THERE’S one good thing about the big freeze that’s hit the East Region – it’s probably the only reason there’s still something to play for in this season’s Super League.
Even before a ball was kicked at the start of the campaign, the title was the only thing up for grabs due to relegation being scrapped as part of next season’s restructuring of the divisions.
Approaching the halfway stage, for some teams at least, it already has the makings of a one-horse race when the weather loosens its grip and allows the action to resume again.
Put simply, the season has belonged so far to Linlithgow. Mark Bradley’s men have dropped only two points – in a 1-1 draw with Kelty – in their opening ten games.
They’re nine points clear of closest challengers Bo’ness, who have a game in hand, with third-placed Broxburn a further six points adrift.
Former Hearts player Bradley is too long in the tooth to be counting any chickens yet and the same goes for his players, the majority of whom have bags of experience, but the only thing standing between Rose and a first Super League title triumph since 2007 is an unlikely collapse in the second half of the season.
Due to his managerial inexperience, Bradley may have been seen as a bit of a gamble by the Lithgae committee when they picked him to succeed Dave Baikie.
However, helped by Marvyn Wilson, another former Hearts youngster, he’s got Rose ticking and playing a brand of football the club’s fans love to see. In truth, Bradley is working with essentially the squad he inherited from Baikie, albeit he’s made some notable additions.
It’s no secret to regular followers of the Junior game that Lithgae’s weakness in recent seasons was in defence – but not any more.
In a recent 2-1 win at Bonnyrigg, for example, Jamie McKenzie and John Ovenstone hardly put a foot wrong, while goalkeeper David Hay has been another good addition.
Baikie, of course, claimed a fair share of silverware during his time at Prestonfield and good players he brought to the club are still there, such as Derek Fleming, Andy Shirra, Adam Nelson and Colin Strickland.
The Super League title proved elusive, though, the taste of disappointment for those Rose fans being made even more bitter by the fact Bo’ness were crowned champions twice in the last three seasons.
Under Bradley, Rose have finally blossomed again on the league stage, the young manager saying he is trying to let his team play to its “strengths”.
It was certainly interesting in that win at Bonnyrigg that he started with Strickland, Tommy Coyne and Gordon Herd all playing up front – a bold move, but one that paid off.
If Bo’ness are going to have any chance of claiming the title again, Allan McGonigal’s men can’t afford to put a foot wrong for the rest of the season.
McGonigal took over the reins again at Newtown Park following Paul Ronald’s departure early in the season and they’d started to build up a head of steam before the ice and frost put everything into cold storage.
Former Raith Rovers and East Fife striker Steve Hislop hit a hat-trick in United’s last outing – a 3-0 win over St Andrews – and his firepower could still have a say in the title race.
Bo’ness certainly need to win at Linlithgow in a match that was postponed a fortnight ago due to the weather and they’ll also need help from the other teams.

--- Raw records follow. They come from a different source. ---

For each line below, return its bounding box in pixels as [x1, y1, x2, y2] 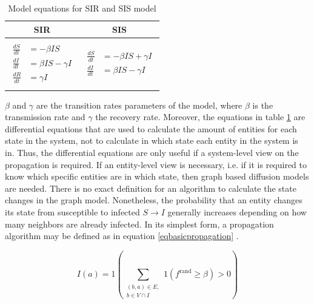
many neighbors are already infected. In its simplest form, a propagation [5, 217, 274, 230]
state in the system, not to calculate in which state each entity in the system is [5, 134, 298, 147]
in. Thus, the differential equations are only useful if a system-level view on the [5, 146, 299, 158]
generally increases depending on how [167, 205, 307, 218]
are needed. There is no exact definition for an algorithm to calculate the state [5, 181, 296, 194]
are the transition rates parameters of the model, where [36, 98, 242, 111]
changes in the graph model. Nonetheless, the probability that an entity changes [5, 194, 302, 206]
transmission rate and [5, 110, 85, 123]
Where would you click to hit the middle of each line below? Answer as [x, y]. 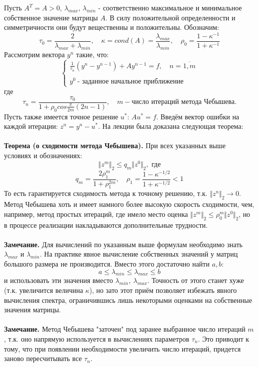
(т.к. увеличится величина [44, 290]
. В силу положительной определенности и [170, 17]
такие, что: [92, 54]
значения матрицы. [33, 310]
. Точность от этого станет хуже [195, 280]
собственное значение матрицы [51, 17]
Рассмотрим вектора [34, 54]
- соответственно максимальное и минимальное [170, 7]

Having already proved a match for Lithgae on the day, Kelty will certainly feel they can come out on top when the teams meet again in Fife. Following some shrewd summer signings, notably the capture of Stephen Bathgate from Hill of Beath, Keith Burgess would have been hoping to see Kelty challenging for the title this season.
However, having already lost three times on the road, they’re now facing a horrendous backlog due to a Scottish Cup tie against Penicuik being postponed over and over. For the other teams in the top flight, it’s a pressure-free season due to the fact they’ve not got relegation to worry about – and that’s a good thing for the likes of Broxburn and Musselburgh.
Broxburn, last season’s Premier Division champions, have given a good account of themselves so far and Steve Pittman is already starting to plan for next term. So, too, is Musselburgh manager David McGlynn, who virtually had to start from scratch again after a summer clear-out and is pleased with the way his young side is developing.
For Bonnyrigg, meanwhile, there is little hope of them hanging on to the title they secured for Max Christie in his first season at the club.
They’ve only played six league games but are 21 points behind Linlithgow, having also bowed out of both the Scottish Cups in recent weeks.
Rose, though, haven’t become a bad side overnight. Far from it, in fact. Last season was always going to be a hard one for Christie to follow and, helped by his desire and determination, Rose are still likely to finish this campaign nearer the top of the table than the bottom.